Exercise directions = From the listing below, pull out the lines that hold "workouts".
(Data for review begins)
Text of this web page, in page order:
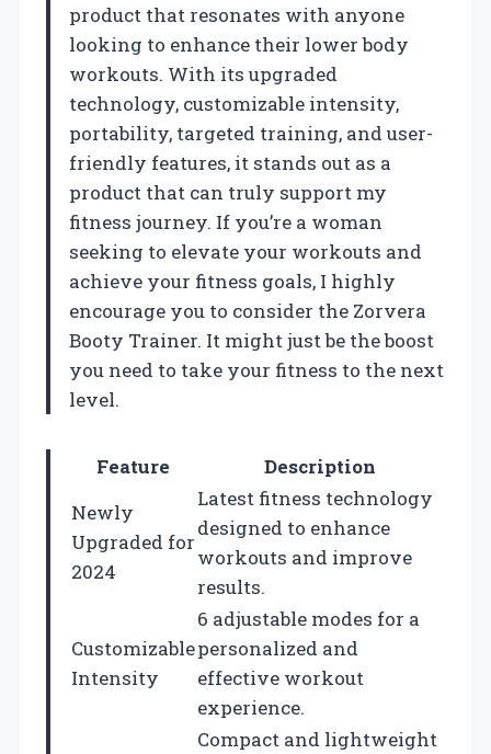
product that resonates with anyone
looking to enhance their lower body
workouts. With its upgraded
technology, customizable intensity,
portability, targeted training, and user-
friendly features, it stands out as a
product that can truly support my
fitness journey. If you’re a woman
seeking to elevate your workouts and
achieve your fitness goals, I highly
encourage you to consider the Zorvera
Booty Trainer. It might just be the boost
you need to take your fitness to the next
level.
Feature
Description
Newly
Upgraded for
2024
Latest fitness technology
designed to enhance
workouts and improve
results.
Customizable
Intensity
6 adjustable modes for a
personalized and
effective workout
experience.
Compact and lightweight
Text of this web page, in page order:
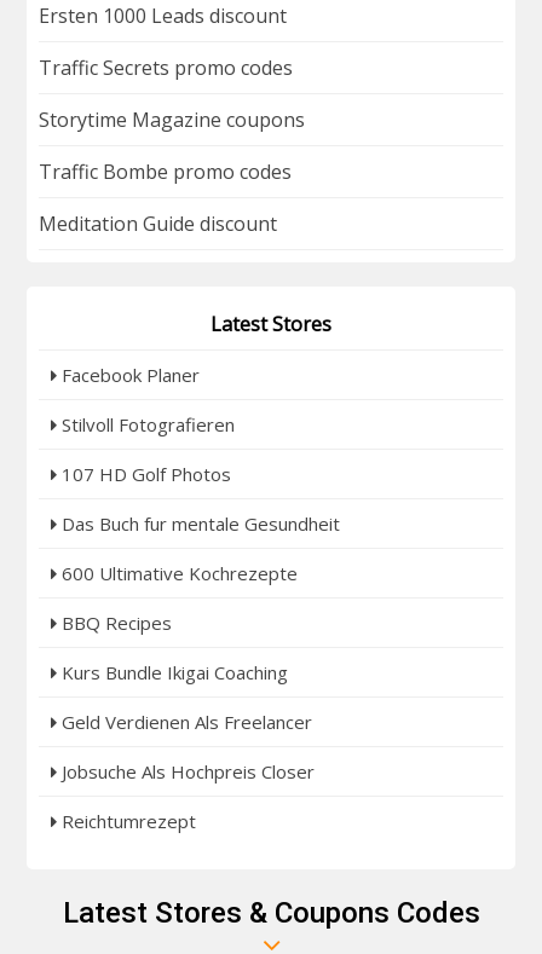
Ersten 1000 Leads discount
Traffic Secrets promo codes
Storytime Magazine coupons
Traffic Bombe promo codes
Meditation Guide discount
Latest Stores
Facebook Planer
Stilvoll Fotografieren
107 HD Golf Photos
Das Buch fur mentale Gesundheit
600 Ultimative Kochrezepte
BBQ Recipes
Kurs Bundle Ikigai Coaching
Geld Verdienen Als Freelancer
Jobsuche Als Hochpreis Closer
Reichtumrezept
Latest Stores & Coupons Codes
(Data for review ends)
Answer box =
workouts. With its upgraded
seeking to elevate your workouts and
workouts and improve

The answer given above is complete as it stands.